The BGE series of universal semantic vector models independently developed by Zhiyuan Research Institute are based on retrieval-enhanced RAG technology, which can achieve precise semantic matching between data and support the invocation of external knowledge in large models. "Since August 2023, the BGE model series has undergone three iterations, achieving the best performance in the industry in the three tasks of Chinese and English retrieval, multi-language retrieval, and refined retrieval. Its comprehensive capabilities are significantly better than OpenAI, Similar models from Google, Microsoft, Cohere and other institutions are currently available for download. It ranks first in domestic AI models and has been integrated by international mainstream AI development frameworks such as HuggingFace, Langchain, and LlamaIndex, as well as major cloud service providers such as Tencent, Huawei, Alibaba, Byte, Microsoft, and Amazon, and provides commercial services to the outside world.

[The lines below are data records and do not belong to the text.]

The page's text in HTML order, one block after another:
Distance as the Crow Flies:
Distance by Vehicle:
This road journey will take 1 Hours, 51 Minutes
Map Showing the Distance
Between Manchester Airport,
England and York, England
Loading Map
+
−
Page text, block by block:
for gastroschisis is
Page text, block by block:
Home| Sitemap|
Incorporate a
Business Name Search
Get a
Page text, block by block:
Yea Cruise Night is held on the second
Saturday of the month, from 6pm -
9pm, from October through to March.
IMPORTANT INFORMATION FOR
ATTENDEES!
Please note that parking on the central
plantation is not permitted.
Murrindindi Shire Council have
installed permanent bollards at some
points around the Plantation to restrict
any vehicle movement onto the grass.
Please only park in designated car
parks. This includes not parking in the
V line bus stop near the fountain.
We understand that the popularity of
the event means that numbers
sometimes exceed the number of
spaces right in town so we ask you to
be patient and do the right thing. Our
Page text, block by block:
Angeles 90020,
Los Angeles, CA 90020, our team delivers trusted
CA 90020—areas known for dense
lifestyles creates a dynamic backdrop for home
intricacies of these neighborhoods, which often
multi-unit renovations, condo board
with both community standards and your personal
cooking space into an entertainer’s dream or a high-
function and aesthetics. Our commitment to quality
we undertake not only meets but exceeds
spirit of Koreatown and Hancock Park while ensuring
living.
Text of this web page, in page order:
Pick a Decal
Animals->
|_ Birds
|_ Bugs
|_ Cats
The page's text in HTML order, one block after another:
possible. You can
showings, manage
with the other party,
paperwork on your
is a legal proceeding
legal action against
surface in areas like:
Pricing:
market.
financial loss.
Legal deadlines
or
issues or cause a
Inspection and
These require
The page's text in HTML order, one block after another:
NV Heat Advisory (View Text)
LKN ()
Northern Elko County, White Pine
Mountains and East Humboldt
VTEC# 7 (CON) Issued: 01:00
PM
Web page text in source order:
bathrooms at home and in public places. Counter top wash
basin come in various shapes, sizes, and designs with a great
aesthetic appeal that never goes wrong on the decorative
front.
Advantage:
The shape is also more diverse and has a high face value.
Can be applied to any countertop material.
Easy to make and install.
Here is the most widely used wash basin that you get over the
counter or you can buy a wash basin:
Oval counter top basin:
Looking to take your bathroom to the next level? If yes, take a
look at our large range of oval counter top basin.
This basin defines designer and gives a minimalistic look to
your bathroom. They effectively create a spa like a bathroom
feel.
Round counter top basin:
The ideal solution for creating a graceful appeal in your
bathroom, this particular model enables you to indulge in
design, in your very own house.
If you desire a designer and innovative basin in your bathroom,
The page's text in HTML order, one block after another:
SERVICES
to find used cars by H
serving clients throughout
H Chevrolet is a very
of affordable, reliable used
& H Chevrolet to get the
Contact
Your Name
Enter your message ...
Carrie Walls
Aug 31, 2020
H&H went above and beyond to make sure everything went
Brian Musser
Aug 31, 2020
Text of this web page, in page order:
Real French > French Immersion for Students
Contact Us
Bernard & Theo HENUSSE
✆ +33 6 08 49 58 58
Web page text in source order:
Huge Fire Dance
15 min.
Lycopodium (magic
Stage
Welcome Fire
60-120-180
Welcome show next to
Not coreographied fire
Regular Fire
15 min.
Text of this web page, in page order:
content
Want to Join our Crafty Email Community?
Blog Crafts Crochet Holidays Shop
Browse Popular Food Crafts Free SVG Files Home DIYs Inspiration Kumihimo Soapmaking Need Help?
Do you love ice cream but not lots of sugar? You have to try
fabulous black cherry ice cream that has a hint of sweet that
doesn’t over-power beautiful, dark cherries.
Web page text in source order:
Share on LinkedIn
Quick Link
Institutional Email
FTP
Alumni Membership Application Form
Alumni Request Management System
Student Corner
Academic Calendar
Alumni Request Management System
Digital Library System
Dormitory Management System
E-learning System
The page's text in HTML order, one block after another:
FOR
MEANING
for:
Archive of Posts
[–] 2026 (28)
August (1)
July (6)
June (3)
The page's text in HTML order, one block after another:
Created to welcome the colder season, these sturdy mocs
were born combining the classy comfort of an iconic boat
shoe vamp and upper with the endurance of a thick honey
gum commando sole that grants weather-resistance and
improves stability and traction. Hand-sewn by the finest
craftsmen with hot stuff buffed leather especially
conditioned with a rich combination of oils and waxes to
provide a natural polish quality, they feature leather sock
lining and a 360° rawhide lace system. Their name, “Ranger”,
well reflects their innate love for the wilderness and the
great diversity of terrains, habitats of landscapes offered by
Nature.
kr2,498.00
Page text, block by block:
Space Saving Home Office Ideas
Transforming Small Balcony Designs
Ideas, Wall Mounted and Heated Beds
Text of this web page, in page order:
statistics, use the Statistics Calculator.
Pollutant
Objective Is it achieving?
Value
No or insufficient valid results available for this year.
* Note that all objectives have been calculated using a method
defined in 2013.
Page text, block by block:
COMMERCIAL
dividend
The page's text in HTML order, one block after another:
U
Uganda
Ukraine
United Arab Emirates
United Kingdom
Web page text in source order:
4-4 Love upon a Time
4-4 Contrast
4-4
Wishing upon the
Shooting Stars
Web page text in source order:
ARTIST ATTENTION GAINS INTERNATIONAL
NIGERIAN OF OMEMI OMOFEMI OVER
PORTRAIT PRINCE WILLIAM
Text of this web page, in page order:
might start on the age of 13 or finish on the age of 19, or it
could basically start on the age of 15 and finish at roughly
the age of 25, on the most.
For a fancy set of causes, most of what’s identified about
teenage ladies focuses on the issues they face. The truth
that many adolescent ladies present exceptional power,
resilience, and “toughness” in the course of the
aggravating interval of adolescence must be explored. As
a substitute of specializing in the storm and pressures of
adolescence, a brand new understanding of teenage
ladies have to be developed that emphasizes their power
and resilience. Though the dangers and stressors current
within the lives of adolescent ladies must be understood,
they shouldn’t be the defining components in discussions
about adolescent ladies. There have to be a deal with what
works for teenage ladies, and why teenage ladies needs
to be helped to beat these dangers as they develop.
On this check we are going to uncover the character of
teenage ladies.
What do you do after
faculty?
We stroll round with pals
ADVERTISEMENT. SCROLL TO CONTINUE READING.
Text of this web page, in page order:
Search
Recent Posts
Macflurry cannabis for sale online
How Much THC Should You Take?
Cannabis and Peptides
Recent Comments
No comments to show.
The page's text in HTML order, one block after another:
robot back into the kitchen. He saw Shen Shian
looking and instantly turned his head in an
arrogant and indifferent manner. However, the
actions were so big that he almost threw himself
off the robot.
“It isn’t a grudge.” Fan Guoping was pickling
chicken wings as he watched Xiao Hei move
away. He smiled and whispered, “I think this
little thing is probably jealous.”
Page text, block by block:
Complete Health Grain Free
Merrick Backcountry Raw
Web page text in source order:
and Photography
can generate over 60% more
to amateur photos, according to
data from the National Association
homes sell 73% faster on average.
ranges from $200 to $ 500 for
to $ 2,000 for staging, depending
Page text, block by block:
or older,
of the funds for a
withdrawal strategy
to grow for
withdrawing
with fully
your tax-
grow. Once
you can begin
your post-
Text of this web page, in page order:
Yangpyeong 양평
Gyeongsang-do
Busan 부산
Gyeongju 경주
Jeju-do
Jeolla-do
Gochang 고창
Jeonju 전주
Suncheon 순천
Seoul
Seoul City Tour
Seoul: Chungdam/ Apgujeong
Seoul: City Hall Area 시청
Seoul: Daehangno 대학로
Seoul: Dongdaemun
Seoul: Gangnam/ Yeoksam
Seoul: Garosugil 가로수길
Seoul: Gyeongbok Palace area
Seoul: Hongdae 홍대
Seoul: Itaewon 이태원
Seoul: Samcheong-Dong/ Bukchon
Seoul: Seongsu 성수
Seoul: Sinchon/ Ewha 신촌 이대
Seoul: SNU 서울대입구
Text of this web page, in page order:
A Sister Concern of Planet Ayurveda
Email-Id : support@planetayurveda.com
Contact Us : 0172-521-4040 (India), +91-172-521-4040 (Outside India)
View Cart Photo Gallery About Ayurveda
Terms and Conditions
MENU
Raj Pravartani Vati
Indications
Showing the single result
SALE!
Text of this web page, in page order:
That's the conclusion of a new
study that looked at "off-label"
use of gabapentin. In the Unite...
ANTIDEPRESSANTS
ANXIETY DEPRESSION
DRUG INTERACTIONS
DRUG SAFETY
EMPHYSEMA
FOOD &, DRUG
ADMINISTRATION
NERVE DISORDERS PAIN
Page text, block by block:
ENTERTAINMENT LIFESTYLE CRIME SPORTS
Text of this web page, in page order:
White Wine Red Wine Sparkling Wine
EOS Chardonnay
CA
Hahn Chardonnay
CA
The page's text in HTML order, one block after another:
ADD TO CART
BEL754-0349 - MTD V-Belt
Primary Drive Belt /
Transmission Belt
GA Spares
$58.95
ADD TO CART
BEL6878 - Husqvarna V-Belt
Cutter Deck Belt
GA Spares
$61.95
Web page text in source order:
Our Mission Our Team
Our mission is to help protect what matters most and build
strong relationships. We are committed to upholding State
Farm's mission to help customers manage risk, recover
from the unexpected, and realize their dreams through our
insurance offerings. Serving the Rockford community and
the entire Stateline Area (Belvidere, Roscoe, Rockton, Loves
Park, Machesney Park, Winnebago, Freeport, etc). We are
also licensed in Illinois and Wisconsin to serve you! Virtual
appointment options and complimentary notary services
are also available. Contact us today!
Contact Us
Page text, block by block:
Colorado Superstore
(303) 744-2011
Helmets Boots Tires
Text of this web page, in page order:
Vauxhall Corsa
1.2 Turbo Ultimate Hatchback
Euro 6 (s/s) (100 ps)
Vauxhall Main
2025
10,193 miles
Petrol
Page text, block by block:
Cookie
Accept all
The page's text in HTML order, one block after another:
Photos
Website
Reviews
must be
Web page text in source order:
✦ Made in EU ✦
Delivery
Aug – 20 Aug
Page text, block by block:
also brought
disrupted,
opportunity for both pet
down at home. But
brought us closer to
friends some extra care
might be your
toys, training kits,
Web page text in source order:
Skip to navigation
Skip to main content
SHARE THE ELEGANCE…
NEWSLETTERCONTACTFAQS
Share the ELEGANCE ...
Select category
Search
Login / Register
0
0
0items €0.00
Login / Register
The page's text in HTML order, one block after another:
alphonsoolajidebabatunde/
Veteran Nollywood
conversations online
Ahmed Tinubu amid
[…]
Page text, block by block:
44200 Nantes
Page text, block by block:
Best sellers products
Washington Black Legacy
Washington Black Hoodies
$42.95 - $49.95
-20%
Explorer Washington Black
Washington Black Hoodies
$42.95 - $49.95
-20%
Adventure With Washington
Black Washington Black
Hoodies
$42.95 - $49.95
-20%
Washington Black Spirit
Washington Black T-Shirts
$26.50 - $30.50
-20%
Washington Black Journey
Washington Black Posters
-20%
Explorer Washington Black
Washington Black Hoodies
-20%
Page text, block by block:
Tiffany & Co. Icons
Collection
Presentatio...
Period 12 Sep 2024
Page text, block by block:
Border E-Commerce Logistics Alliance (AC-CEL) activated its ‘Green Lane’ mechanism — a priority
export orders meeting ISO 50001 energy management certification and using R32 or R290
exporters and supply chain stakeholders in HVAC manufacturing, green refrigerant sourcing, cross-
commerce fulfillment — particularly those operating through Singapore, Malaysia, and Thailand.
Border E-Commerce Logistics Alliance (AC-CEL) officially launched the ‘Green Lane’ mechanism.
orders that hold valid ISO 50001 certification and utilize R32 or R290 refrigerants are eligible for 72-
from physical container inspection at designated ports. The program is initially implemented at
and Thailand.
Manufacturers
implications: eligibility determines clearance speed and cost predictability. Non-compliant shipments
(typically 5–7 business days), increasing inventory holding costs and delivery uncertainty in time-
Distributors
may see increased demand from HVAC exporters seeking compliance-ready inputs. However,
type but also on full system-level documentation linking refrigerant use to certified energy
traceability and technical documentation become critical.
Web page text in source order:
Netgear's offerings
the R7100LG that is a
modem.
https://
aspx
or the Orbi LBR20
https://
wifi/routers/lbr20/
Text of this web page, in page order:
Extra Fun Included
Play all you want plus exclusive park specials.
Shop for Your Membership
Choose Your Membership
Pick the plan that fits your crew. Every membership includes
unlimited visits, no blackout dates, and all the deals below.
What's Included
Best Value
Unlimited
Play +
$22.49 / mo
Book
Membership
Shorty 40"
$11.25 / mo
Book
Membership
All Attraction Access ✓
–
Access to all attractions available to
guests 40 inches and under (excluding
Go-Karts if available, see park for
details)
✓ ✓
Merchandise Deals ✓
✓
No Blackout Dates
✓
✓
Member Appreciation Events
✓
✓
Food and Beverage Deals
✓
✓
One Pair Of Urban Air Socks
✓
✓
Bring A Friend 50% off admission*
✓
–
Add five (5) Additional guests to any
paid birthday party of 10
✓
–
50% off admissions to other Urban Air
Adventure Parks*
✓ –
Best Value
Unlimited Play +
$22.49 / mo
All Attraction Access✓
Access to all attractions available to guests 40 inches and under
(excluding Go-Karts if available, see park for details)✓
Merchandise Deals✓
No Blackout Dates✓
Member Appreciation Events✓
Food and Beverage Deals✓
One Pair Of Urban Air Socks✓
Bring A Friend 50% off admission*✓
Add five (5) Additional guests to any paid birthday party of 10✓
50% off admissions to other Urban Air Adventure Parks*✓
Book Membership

The person in charge of related business of the semantic vector model BGE series told reporters.
All in all, Zhiyuan Research Institute has made significant progress in promoting the development of large model technology. Its "big model family bucket" and open source strategy will further promote innovation and development in the AI field and deserve continued attention. The editor of Downcodes looks forward to more breakthrough results in the future.